Having followed the discussion regarding the movie The Butler, I thought I would add my two cents worth. Not about race relations in America–that would take a whole different post with a whole lot of explanations.
What I find interesting is tracking the reactions to The Butler. It is evident that, in the typical style of Hollywood, the creators of this movie played fast and loose with the facts at hand. Portions of the overall experience of life for an African-American during those years were portrayed as if they happened within the life of the family actually named in the film. That these events were very real, that the fear of racial violence was real, and the world was (and remains) unjust should not be in doubt. That such problems echo into our current lives should also not be in doubt. Just as the Holocaust haunts both Jews and Germans, so the racial legacy of America haunts us all.

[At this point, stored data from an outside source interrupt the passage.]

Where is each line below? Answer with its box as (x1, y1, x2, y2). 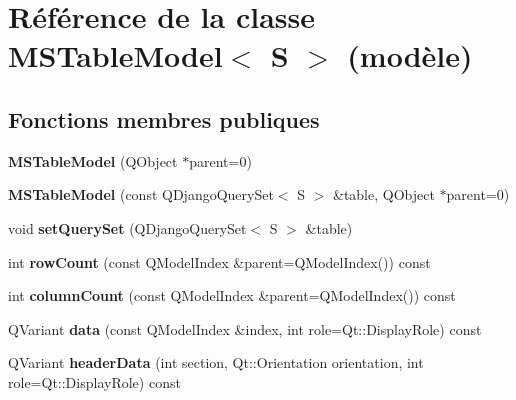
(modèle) (347, 35, 473, 76)
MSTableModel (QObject (8, 150, 178, 171)
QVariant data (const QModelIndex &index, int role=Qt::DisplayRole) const (8, 318, 482, 339)
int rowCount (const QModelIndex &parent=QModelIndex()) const (8, 251, 431, 272)
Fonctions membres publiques (8, 103, 320, 134)
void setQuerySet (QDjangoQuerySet (8, 217, 247, 238)
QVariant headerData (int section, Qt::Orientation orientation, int (8, 352, 424, 373)
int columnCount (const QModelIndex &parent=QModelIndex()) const (8, 285, 456, 306)

In truth, The Butler was not a documentary, though. It was a sermon on race in America. Apart from having a definite Scripture reading at the beginning, this is a secular sermon regarding one of the looming elephants in our culture. The difficulty is that by blurring the lines of truth in the little aspects of the film, by creating a fictional butler around the life of a real person, the larger issues are obscured to some of us because of the details. This works in film making, but it falters in one of the keys of sermon building: know your audience.
I am not, however, writing to pile on Lee Daniel’s The Butler. (Even the naming is tad annoying: there was a film in 1916 called The Butler, so they had to rename this one? Really, there was confusion?)
I do think that the questions raised in criticism of historical semi-accuracy for that film point us to a bigger problem. Pastor, if you think the valuable point in The Butler is obscured by the fictional character being born in a different state than his real life inspiration, what about that story you told last Sunday regarding the size of the fish you caught?
Now, some people might be willing to overlook minor adjustments to the details in service of a greater point. After all, if you are able to preach to a 1000 by claiming you’ve done it before, when the nearest was 150, should we fault you? After all, the bigger story is at hand, right? The greater opportunity to do good eclipses the need to be exact on the finer points of details, right?
After all, we only have so many minutes to preach. And if it took compressing facts to make a 2-hour sermon on race, how much more compression should we take?
Except we cannot risk it. Our audience will, eventually, check our facts. And we cannot say that our sermon was meant to dramatize the whole of a situation, can we? Our preaching and teaching must resound with truth, from the Truth of the Word down through the truth of just how many people you really have led to Jesus over the years.
Over the years, I have grown accustomed to Hollywood portraying history with a loose grip: The Butler, Saving Private Ryan, Band of Brothers, Gods and Generals, The Longest Day… the list is pretty long of films that give us good lessons wrapped with historical laxity. Yet all along, I would admittedly not buy a used car from the typical Hollywood producer, because I assume, based on lives and methods, that honesty is not their forte. Messages are, though.
For we who proclaim the Christian Gospel, honesty and the message are inextricably linked. You cannot embellish the facts of your life, the stories you use to illustrate, or the Gospel you proclaim. If all we have, at the end of the day, is a fictionalized account to prove a point, we are not preaching the Word of God. That, folks, is unacceptable.
A quick clarification: certainly Jesus taught in parables. And parables that are expressed as clearly fictional are a different matter entirely. I am addressing the tendency we see to take the truth and “improve it” for storytelling purposes.